━━━━━ Data in this exercise ━━━━━

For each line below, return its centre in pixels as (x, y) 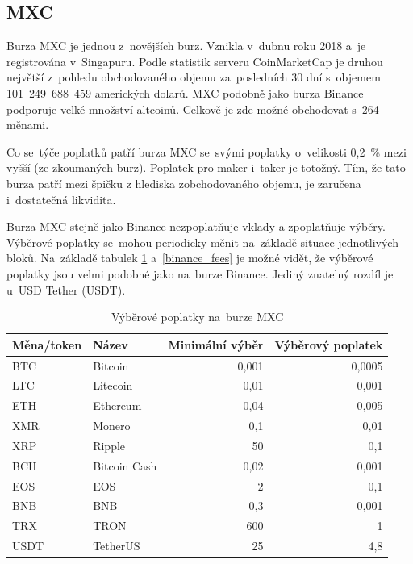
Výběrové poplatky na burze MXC (198, 317)
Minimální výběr (216, 344)
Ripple (109, 445)
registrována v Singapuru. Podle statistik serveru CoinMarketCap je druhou (195, 61)
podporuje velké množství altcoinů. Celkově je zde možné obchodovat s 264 (193, 109)
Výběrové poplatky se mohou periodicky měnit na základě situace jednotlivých (202, 242)
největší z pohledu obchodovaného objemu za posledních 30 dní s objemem (194, 77)
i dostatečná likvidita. (61, 199)
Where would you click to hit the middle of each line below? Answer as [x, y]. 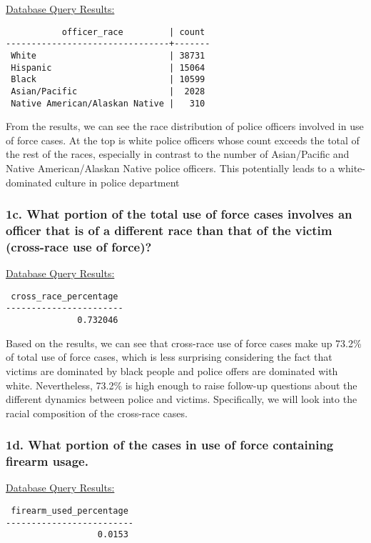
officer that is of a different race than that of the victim [169, 230]
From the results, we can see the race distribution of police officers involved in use [185, 126]
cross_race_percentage [65, 296]
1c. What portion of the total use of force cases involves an [179, 214]
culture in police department [117, 182]
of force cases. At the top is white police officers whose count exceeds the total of [183, 140]
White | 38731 [108, 55]
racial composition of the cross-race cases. [97, 413]
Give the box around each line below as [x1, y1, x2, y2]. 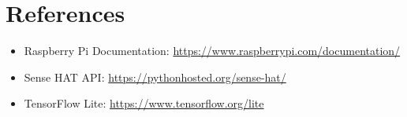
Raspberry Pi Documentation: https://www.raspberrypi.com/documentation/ [24, 42, 401, 59]
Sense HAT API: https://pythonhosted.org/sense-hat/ [24, 68, 286, 85]
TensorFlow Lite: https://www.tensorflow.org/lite [24, 95, 264, 112]

━━━━━

Task item ::
What is needed is an exact copy of the lines from the beginning of the data through the line containing "Výběrové poplatky se", both included, without any pictures.

Exercise output ::
For each line below, return its centre in pixels as (x, y) 
Výběrové poplatky na burze MXC (198, 317)
Minimální výběr (216, 344)
Ripple (109, 445)
registrována v Singapuru. Podle statistik serveru CoinMarketCap je druhou (195, 61)
podporuje velké množství altcoinů. Celkově je zde možné obchodovat s 264 (193, 109)
Výběrové poplatky se mohou periodicky měnit na základě situace jednotlivých (202, 242)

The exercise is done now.